Concernant la question du terrorisme islamique, voici ce que j'écrivais dans l'introduction de mon livre consacré à Mani...
[Henry Corbin] fut […] l’un des rares penseurs occidentaux modernes capable d’entrevoir que l’herméneutique du « sens caché » du Coran, telle que la pratiquaient les ésotéristes musulmans, avait non seulement la puissance de nous ouvrir « le secret des âges et des espaces de l’Iran, mais aussi celui de notre tradition spirituelle, à nous occidentaux ». « Lisez le Livre avec extase du cœur, émotion intérieure et réflexion subtile. Lisez le Coran comme s’il n’avait été révélé que pour votre propre cas », écrira Sohravardi à ses disciples.
En faisant largement appel aux travaux novateurs de Corbin, nous voulons aussi restituer à la civilisation arabo-musulmane son véritable visage en rappelant qu’elle fut pendant mille ans « la Lumière de l’Occident » et qu’il a toujours existé, des origines jusqu’à nos jours, un « autre islam », spirituel et gnostique, devant être considéré comme la source de ce qui fut l’une des plus brillantes civilisations que le monde ait connu : l’islamisme.
Le terme d’ « islamisme » a hélas pris en Occident (chrétien), depuis vingt ou trente ans, un sens spécialisé, politique, généralement péjoratif, qui tend à assimiler l’islam à la violence, à l’intégrisme et au terrorisme (Islam = islamisme = intégrisme = terrorisme).
Ce dangereux glissement de sens est essentiellement le fruit d’une diabolisation du monde musulman dans son ensemble, orchestrée par les grands médias occidentaux qui, selon des stratégies déjà largement éprouvées, attisent la peur et la haine de l’« étranger » en s’appuyant sur des réflexes nationalistes et racistes hérités d’un passé récent, celui de la décolonisation en Afrique du Nord, ou plus lointain, celui des guerres de religions et des croisades qui virent s’affronter de manière sanglante, pour la domination du monde et des esprits, Chrétienté et Islam.
Les discours et les prises de position, qui visent à construire une image négative et menaçante de l’islam, font oublier que la violence des islamistes est avant tout une réponse, une réaction, à celle des grands États européens et en particulier des Etats-Unis (il s’agit ici d’une contre-violence politique).

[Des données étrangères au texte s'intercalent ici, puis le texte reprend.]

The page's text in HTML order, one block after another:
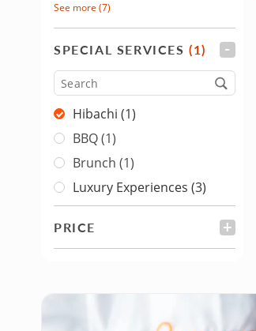
See more (7)
SPECIAL SERVICES(1)
Type
Hibachi (1)
BBQ (1)
Brunch (1)
Luxury Experiences (3)
PRICE
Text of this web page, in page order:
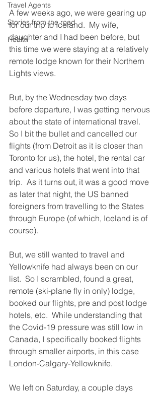
Travel Agents
Stories from the road
Health
A few weeks ago, we were gearing up
for our trip to Iceland.  My wife,
daughter and I had been before, but
this time we were staying at a relatively
remote lodge known for their Northern
Lights views.
But, by the Wednesday two days
before departure, I was getting nervous
about the state of international travel.
So I bit the bullet and cancelled our
flights (from Detroit as it is closer than
Toronto for us), the hotel, the rental car
and various hotels that went into that
trip.  As it turns out, it was a good move
as later that night, the US banned
foreigners from travelling to the States
through Europe (of which, Iceland is of
course).
But, we still wanted to travel and
Yellowknife had always been on our
list.  So I scrambled, found a great,
remote (ski-plane fly in only) lodge,
booked our flights, pre and post lodge
hotels, etc.  While understanding that
the Covid-19 pressure was still low in
Canada, I specifically booked flights
through smaller airports, in this case
London-Calgary-Yellowknife.
We left on Saturday, a couple days
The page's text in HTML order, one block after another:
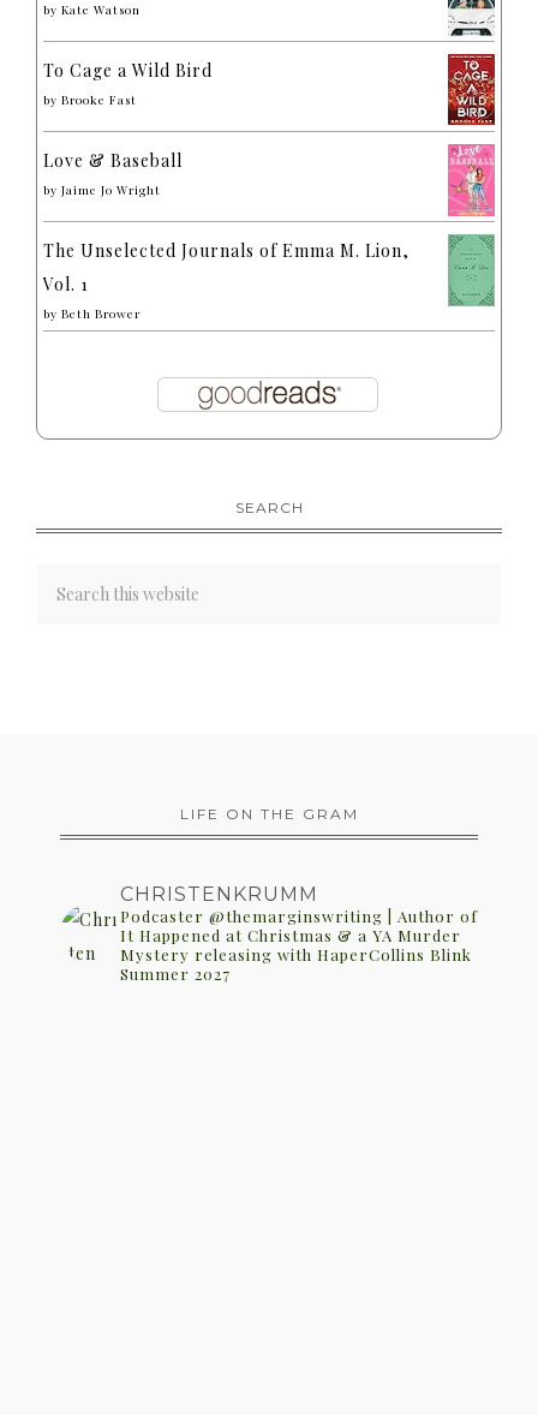
by Kate Watson
To Cage a Wild Bird
by Brooke Fast
Love & Baseball
by Jaime Jo Wright
The Unselected Journals of Emma M. Lion,
Vol. 1
by Beth Brower
SEARCH
LIFE ON THE GRAM
CHRISTENKRUMM
Podcaster @themarginswriting | Author of
It Happened at Christmas & a YA Murder
Mystery releasing with HaperCollins Blink
Summer 2027
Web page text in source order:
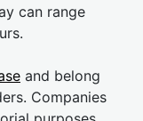
can range
and belong
Companies

Ceux-ci estiment légitime et logique la domination sans partage qu’ils exercent depuis la fin de l’Empire soviétique sur l’économie et la politique mondiale et tendent à oublier le fait que l’Occident « a vaincu le monde non parce que ses idées, ses valeurs, sa religion étaient supérieures – rares ont été les membres d’autres civilisations à se convertir –, mais plutôt par sa supériorité à utiliser la violence organisée. Les Occidentaux l’oublient souvent, mais les non-Occidentaux jamais » (Huntington).
Les événements les plus tragiques de l’Histoire récente montrent qu’il est vain de croire que la violence politique et religieuse est le seul fait de l’islam : le génocide du Rwanda a été organisé par des factions catholiques et soutenu par des Etats modernes comme la France ou la Belgique, et la purification ethnique à l’encontre des musulmans bosniaques fut principalement le fait de serbes, chrétiens orthodoxes, aidés par la Russie.
Il est donc impossible de parler de « frontières sanglantes de l’islam » (Huntington) sans évoquer simultanément les « frontières sanglantes de la chrétienté » orthodoxe et catholique au cœur de l’Europe, ou les « frontières sanglantes de l’hindouisme » au Cachemire et au Sri Lanka, ou encore les « frontières sanglantes des intérêts des grands Etats européens ou américains » dans les lignes de frontière entre le Nord et le Sud (Ramonet).
La question qui se pose maintenant est la suivante : menacé par la puissance grandissante de la Chine confucéenne et de l’islam, qui ne cesse de progresser en France, en Europe et dans le monde, l’Occident chrétien parviendra-t-il à conjurer son déclin, amorcé au début de ce siècle ? Dans un monde désormais « multipolaire et multicivilisationnel », saurons-nous apprendre à coexister pacifiquement, comme l’indiquèrent Bouddha, Jésus ou Mani en leur temps, ou bien nos différences nous pousseront-elles vers un nouveau type de conflit plus violent que ceux que nous avons connu depuis un siècle ? C’est aussi à cette question « cruciale » que ce livre tente de répondre, en proposant un point de vue différent, « autre », sur de nombreux problèmes ou énigmes qui résistent aux méthodes d’investigation traditionnelles.